#### [Your goal]
Look through the listing below and count the lines holding "trim". Reply with the number alone.

#### [Data for this exercise]
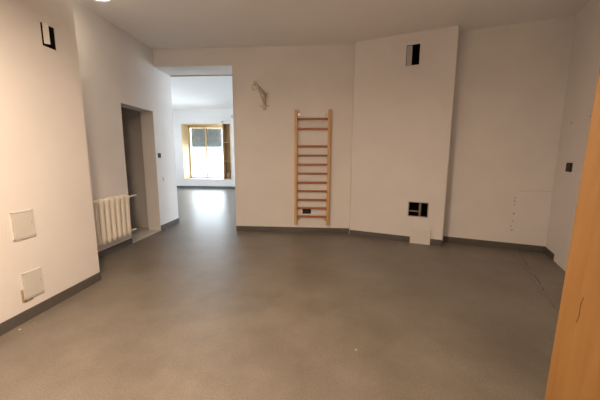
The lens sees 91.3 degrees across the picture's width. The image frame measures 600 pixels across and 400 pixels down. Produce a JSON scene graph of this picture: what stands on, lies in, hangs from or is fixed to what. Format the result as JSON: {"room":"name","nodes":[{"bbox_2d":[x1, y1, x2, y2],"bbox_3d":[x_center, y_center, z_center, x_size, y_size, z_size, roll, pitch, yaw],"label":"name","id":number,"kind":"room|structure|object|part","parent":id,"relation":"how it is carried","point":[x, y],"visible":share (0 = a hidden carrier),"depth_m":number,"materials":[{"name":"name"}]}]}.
{"room":"empty exercise room","nodes":[
{"label":"empty exercise room","id":0,"kind":"room"},
{"bbox_2d":[0,0,99,322],"bbox_3d":[-2.768,-0.446,1.260,0.546,3.388,4.008,1,8,4],"label":"wall","id":1,"kind":"structure","parent":0,"point":[44,162],"depth_m":2.72,"materials":[{"name":"paint"}]},
{"bbox_2d":[10,209,35,240],"bbox_3d":[-2.404,0.215,2.553,0.014,0.241,0.191,1,8,4],"label":"hatch","id":2,"kind":"object","parent":1,"relation":"attached to","point":[22,222],"visible":1,"depth_m":2.54,"materials":[{"name":"plastic"}]},
{"bbox_2d":[21,267,43,302],"bbox_3d":[-2.406,0.764,2.639,0.014,0.263,0.198,1,8,4],"label":"hatch","id":3,"kind":"object","parent":1,"relation":"attached to","point":[32,281],"visible":1,"depth_m":2.63,"materials":[{"name":"plastic"}]},
{"bbox_2d":[38,19,57,51],"bbox_3d":[-2.498,-1.539,2.770,0.342,0.226,0.170,1,8,4],"label":"hatch","id":4,"kind":"object","parent":1,"relation":"attached to","point":[47,32],"visible":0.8,"depth_m":2.78,"materials":[{"name":"black"}]},
{"bbox_2d":[0,272,100,335],"bbox_3d":[-2.491,1.174,1.561,0.012,0.098,3.848,1,8,4],"label":"baseboard","id":5,"kind":"structure","parent":1,"relation":"attached to","point":[6,326],"depth_m":2.76,"materials":[{"name":"plastic"}]},
{"bbox_2d":[72,0,178,251],"bbox_3d":[-2.910,-0.951,4.658,0.248,3.388,3.222,1,8,4],"label":"wall","id":6,"kind":"structure","parent":0,"point":[117,70],"depth_m":4.56,"materials":[{"name":"paint"}]},
{"bbox_2d":[93,194,136,246],"bbox_3d":[-2.745,0.268,4.334,0.165,0.639,1.104,1,8,4],"label":"radiator","id":7,"kind":"object","parent":6,"relation":"attached to","point":[112,219],"visible":0.77,"depth_m":4.21,"materials":[{"name":"white metal"}]},
{"bbox_2d":[98,238,132,258],"bbox_3d":[-2.842,0.782,4.189,0.012,0.098,1.400,1,8,4],"label":"baseboard","id":8,"kind":"structure","parent":6,"relation":"attached to","point":[101,254],"depth_m":4.46,"materials":[{"name":"plastic"}]},
{"bbox_2d":[161,218,178,229],"bbox_3d":[-2.698,0.496,6.119,0.012,0.098,0.730,1,8,4],"label":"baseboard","id":9,"kind":"structure","parent":6,"relation":"attached to","point":[164,226],"depth_m":6.06,"materials":[{"name":"plastic"}]},
{"bbox_2d":[121,107,147,226],"bbox_3d":[-3.943,-1.165,6.068,2.022,3.388,0.530,1,8,4],"label":"wall","id":10,"kind":"structure","parent":0,"point":[131,119],"depth_m":5.82,"materials":[{"name":"paint"}]},
{"bbox_2d":[171,76,232,108],"bbox_3d":[-1.587,-3.581,9.852,13.900,0.100,8.150,1,8,4],"label":"ceiling","id":11,"kind":"structure","parent":0,"point":[194,92],"depth_m":9.53,"materials":[{"name":"white paint"}]},
{"bbox_2d":[172,109,232,185],"bbox_3d":[-1.424,-2.243,13.064,13.600,3.488,0.160,1,8,4],"label":"wall","id":12,"kind":"structure","parent":0,"point":[180,116],"depth_m":13.10,"materials":[{"name":"paint"}]},
{"bbox_2d":[177,186,234,188],"bbox_3d":[-1.442,-0.540,13.159,13.600,0.090,0.152,1,8,4],"label":"baseboard","id":13,"kind":"structure","parent":12,"relation":"attached to","point":[177,186],"depth_m":13.43,"materials":[{"name":"plastic"}]},
{"bbox_2d":[181,123,231,179],"bbox_3d":[-4.169,-2.216,13.556,2.247,2.487,0.742,1,8,4],"label":"window","id":14,"kind":"structure","parent":12,"relation":"in","point":[185,128],"depth_m":13.69,"materials":[{"name":"brown wood"}]},
{"bbox_3d":[-4.145,-2.265,13.888,2.207,2.447,0.070,1,8,4],"label":"frame","id":15,"kind":"part","parent":14,"relation":"part of","materials":[{"name":"brown wood"}]},
{"bbox_2d":[191,128,221,146],"bbox_3d":[-4.420,-2.965,13.886,1.537,0.934,0.058,1,8,4],"label":"roller blind","id":16,"kind":"object","parent":14,"relation":"attached to","point":[214,135],"visible":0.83,"depth_m":13.87,"materials":[{"name":"fabric"}]},
{"bbox_2d":[222,124,230,178],"bbox_3d":[-3.267,-2.177,13.318,0.368,2.444,0.350,1,8,4],"label":"shelf unit","id":17,"kind":"object","parent":14,"relation":"in","point":[225,128],"visible":0.64,"depth_m":13.36,"materials":[{"name":"brown wood"}]},
{"bbox_3d":[-3.423,-2.179,13.329,0.055,2.444,0.350,1,8,4],"label":"panel","id":18,"kind":"part","parent":17,"relation":"part of","materials":[{"name":"brown wood"}]},
{"bbox_2d":[226,170,230,178],"bbox_3d":[-3.252,-1.181,13.449,0.270,0.385,0.270,1,8,4],"label":"basket","id":19,"kind":"object","parent":17,"relation":"on","point":[228,174],"visible":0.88,"depth_m":13.36,"materials":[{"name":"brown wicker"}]},
{"bbox_3d":[-3.237,-2.201,13.483,0.303,2.444,0.012,1,8,4],"label":"panel","id":20,"kind":"part","parent":17,"relation":"part of","materials":[{"name":"brown wood"}]},
{"bbox_2d":[230,109,234,186],"bbox_3d":[-2.674,-2.240,13.006,0.685,3.488,0.140,1,8,4],"label":"trim","id":21,"kind":"structure","parent":12,"relation":"attached to","point":[231,110],"depth_m":12.95,"materials":[{"name":"paint"}]},
{"bbox_2d":[152,44,354,227],"bbox_3d":[-0.709,-1.110,5.792,3.977,3.388,0.613,1,8,4],"label":"wall","id":22,"kind":"structure","parent":0,"point":[312,80],"depth_m":5.41,"materials":[{"name":"paint"}]},
{"bbox_2d":[170,75,231,76],"bbox_3d":[-1.927,-2.533,5.979,1.477,0.020,0.016,1,8,4],"label":"trim","id":23,"kind":"structure","parent":22,"relation":"attached to","point":[190,75],"depth_m":5.98,"materials":[{"name":"beige"}]},
{"bbox_2d":[251,81,268,109],"bbox_3d":[-0.682,-1.743,4.944,0.180,0.310,0.870,1,8,4],"label":"wall bracket","id":24,"kind":"object","parent":22,"relation":"attached to","point":[260,90],"visible":1,"depth_m":5.09,"materials":[{"name":"metal"}]},
{"bbox_3d":[-0.677,-1.870,4.915,0.042,0.044,0.850,1,8,4],"label":"arm","id":25,"kind":"part","parent":24,"relation":"part of","materials":[{"name":"paint"}]},
{"bbox_2d":[236,226,348,232],"bbox_3d":[-0.152,0.572,5.683,2.200,0.098,0.012,1,8,4],"label":"baseboard","id":26,"kind":"structure","parent":22,"relation":"attached to","point":[238,228],"depth_m":5.68,"materials":[{"name":"plastic"}]},
{"bbox_2d":[302,209,310,213],"bbox_3d":[0.129,0.218,5.607,0.163,0.088,0.016,1,8,4],"label":"wall socket","id":27,"kind":"object","parent":22,"relation":"attached to","point":[304,211],"visible":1,"depth_m":5.60,"materials":[{"name":"black plastic"}]},
{"bbox_2d":[294,109,330,225],"bbox_3d":[0.227,-0.578,5.448,0.658,2.126,0.082,1,8,4],"label":"wall bars","id":28,"kind":"object","parent":22,"relation":"attached to","point":[296,114],"visible":1,"depth_m":5.42,"materials":[{"name":"brown wood"}]},
{"bbox_3d":[-0.076,-0.583,5.468,0.050,2.126,0.078,1,8,4],"label":"post","id":29,"kind":"part","parent":28,"relation":"part of","materials":[{"name":"brown wood"}]},
{"bbox_3d":[0.529,-0.574,5.424,0.052,2.126,0.078,1,8,4],"label":"post","id":30,"kind":"part","parent":28,"relation":"part of","materials":[{"name":"brown wood"}]},
{"bbox_2d":[0,188,565,399],"bbox_3d":[-1.859,0.477,6.951,13.900,0.139,15.100,1,8,4],"label":"floor","id":31,"kind":"structure","parent":0,"point":[199,307],"depth_m":2.59,"materials":[{"name":"grey concrete"}]},
{"bbox_2d":[410,227,430,244],"bbox_3d":[2.023,0.609,4.944,0.318,0.261,0.039,4,9,25],"label":"board","id":32,"kind":"object","parent":31,"relation":"on","point":[417,235],"visible":1,"depth_m":4.94,"materials":[{"name":"white"}]},
{"bbox_2d":[76,0,589,48],"bbox_3d":[-0.300,-2.350,2.284,10.200,0.100,6.950,1,8,4],"label":"ceiling","id":33,"kind":"structure","parent":0,"point":[158,24],"depth_m":4.14,"materials":[{"name":"white paint"}]},
{"bbox_2d":[350,25,458,239],"bbox_3d":[1.704,-0.990,5.054,1.561,3.388,0.280,4,9,25],"label":"wall","id":34,"kind":"structure","parent":0,"point":[402,115],"depth_m":4.88,"materials":[{"name":"paint"}]},
{"bbox_2d":[349,50,354,233],"bbox_3d":[1.045,-1.030,5.305,0.206,3.388,0.112,1,8,4],"label":"trim","id":35,"kind":"structure","parent":34,"relation":"attached to","point":[354,50],"depth_m":5.29,"materials":[{"name":"paint"}]},
{"bbox_2d":[350,230,441,245],"bbox_3d":[1.635,0.657,5.165,1.561,0.098,0.012,4,9,25],"label":"baseboard","id":36,"kind":"structure","parent":34,"relation":"attached to","point":[352,232],"depth_m":5.20,"materials":[{"name":"plastic"}]},
{"bbox_2d":[405,43,420,66],"bbox_3d":[1.851,-2.321,4.782,0.218,0.329,0.274,4,9,25],"label":"hatch","id":37,"kind":"object","parent":34,"relation":"attached to","point":[412,50],"visible":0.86,"depth_m":4.71,"materials":[{"name":"black"}]},
{"bbox_3d":[1.751,-2.310,4.703,0.083,0.307,0.006,4,9,25],"label":"sliding panel","id":38,"kind":"part","parent":37,"relation":"part of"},
{"bbox_2d":[407,201,428,217],"bbox_3d":[2.037,0.143,5.043,0.323,0.259,0.253,4,9,25],"label":"service opening","id":39,"kind":"object","parent":34,"relation":"attached to","point":[415,209],"visible":0.88,"depth_m":5.11,"materials":[{"name":"black"}]},
{"bbox_2d":[442,15,575,245],"bbox_3d":[3.103,-0.922,4.638,1.833,3.388,0.122,4,9,24],"label":"wall","id":40,"kind":"structure","parent":0,"point":[510,84],"depth_m":4.52,"materials":[{"name":"paint"}]},
{"bbox_2d":[443,236,544,252],"bbox_3d":[3.125,0.718,4.796,1.413,0.098,0.012,4,9,24],"label":"baseboard","id":41,"kind":"structure","parent":40,"relation":"attached to","point":[506,245],"depth_m":4.77,"materials":[{"name":"plastic"}]},
{"bbox_2d":[545,0,599,271],"bbox_3d":[2.681,-0.504,1.810,0.152,3.388,6.050,4,9,25],"label":"wall","id":42,"kind":"structure","parent":0,"point":[584,65],"depth_m":3.81,"materials":[{"name":"paint"}]},
{"bbox_2d":[544,247,553,260],"bbox_3d":[3.682,0.788,4.343,0.012,0.098,0.400,4,9,25],"label":"baseboard","id":43,"kind":"structure","parent":42,"relation":"attached to","point":[547,251],"depth_m":4.30,"materials":[{"name":"plastic"}]},
{"bbox_2d":[565,163,572,171],"bbox_3d":[3.544,-0.431,3.870,0.024,0.118,0.155,4,9,25],"label":"wall socket","id":44,"kind":"object","parent":42,"relation":"attached to","point":[568,165],"visible":1,"depth_m":3.84,"materials":[{"name":"black plastic"}]},
{"bbox_2d":[544,68,599,399],"bbox_3d":[1.705,0.080,1.063,0.056,2.438,1.052,-5,11,-31],"label":"door","id":45,"kind":"structure","parent":42,"relation":"in","point":[574,371],"depth_m":1.50,"materials":[{"name":"brown wood"}]}
]}

#### [Output for this task]
3